# DIRECTIONS FOR THIS TASK
In the listing that follows, the lines starting at the one containing "1x Ultimate Backbone Backpack" and ending at the one containing "ᓄᓇᑦᓯᐊᖅ ᐱᕙᓪᓕᐊᔪᑦ" are to be returned exactly, both boundary lines included, and no others.

[EXERCISE MATERIALS — start]

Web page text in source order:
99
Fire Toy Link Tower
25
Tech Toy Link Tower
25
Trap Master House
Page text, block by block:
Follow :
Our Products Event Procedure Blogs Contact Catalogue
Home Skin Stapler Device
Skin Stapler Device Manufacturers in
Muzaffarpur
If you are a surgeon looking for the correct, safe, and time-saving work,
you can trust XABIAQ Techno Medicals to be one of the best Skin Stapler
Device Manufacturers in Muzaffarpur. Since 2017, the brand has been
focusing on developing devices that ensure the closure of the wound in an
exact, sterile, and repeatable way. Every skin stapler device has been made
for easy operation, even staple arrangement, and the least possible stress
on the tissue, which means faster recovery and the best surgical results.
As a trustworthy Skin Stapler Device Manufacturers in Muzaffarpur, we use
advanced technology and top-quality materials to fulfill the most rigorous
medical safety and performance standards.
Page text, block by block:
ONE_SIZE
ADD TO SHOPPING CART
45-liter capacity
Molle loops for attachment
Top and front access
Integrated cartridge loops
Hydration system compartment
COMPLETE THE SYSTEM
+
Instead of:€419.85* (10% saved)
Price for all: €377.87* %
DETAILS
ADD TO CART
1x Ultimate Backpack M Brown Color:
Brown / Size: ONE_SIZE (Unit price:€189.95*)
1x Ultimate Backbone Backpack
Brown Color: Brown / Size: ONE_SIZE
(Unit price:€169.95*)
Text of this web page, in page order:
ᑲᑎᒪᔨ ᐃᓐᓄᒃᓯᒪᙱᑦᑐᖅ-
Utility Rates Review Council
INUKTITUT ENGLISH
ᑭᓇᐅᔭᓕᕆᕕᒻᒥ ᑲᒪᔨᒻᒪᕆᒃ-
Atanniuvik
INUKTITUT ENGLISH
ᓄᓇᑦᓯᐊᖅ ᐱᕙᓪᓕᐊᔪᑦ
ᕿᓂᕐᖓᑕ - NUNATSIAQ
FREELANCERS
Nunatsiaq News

[EXERCISE MATERIALS — finish]

# RESULT BELOW
1x Ultimate Backbone Backpack
Brown Color: Brown / Size: ONE_SIZE
(Unit price:€169.95*)
Text of this web page, in page order:
ᑲᑎᒪᔨ ᐃᓐᓄᒃᓯᒪᙱᑦᑐᖅ-
Utility Rates Review Council
INUKTITUT ENGLISH
ᑭᓇᐅᔭᓕᕆᕕᒻᒥ ᑲᒪᔨᒻᒪᕆᒃ-
Atanniuvik
INUKTITUT ENGLISH
ᓄᓇᑦᓯᐊᖅ ᐱᕙᓪᓕᐊᔪᑦ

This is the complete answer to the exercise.